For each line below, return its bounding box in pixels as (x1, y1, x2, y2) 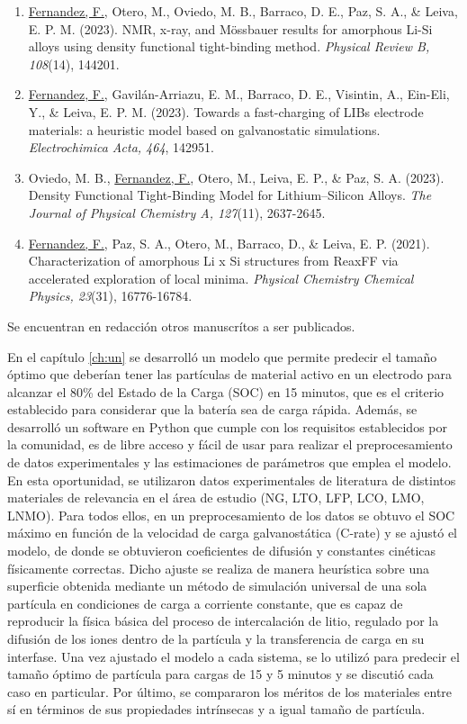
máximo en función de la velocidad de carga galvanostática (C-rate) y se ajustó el (7, 523, 457, 542)
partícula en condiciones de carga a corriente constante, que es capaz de (7, 593, 403, 612)
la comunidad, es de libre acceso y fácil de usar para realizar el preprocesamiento (7, 435, 453, 454)
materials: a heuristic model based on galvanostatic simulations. (28, 120, 381, 139)
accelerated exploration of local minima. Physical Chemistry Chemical (28, 268, 414, 287)
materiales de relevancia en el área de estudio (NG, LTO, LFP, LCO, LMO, (7, 488, 425, 507)
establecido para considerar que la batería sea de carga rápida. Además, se (7, 400, 418, 419)
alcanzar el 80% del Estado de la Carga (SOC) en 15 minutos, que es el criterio (7, 382, 445, 401)

◆ **Activity**
Scan the listing above and report how many of its lines hold the word "para", giving the number only.

◆ **Result for this task**
2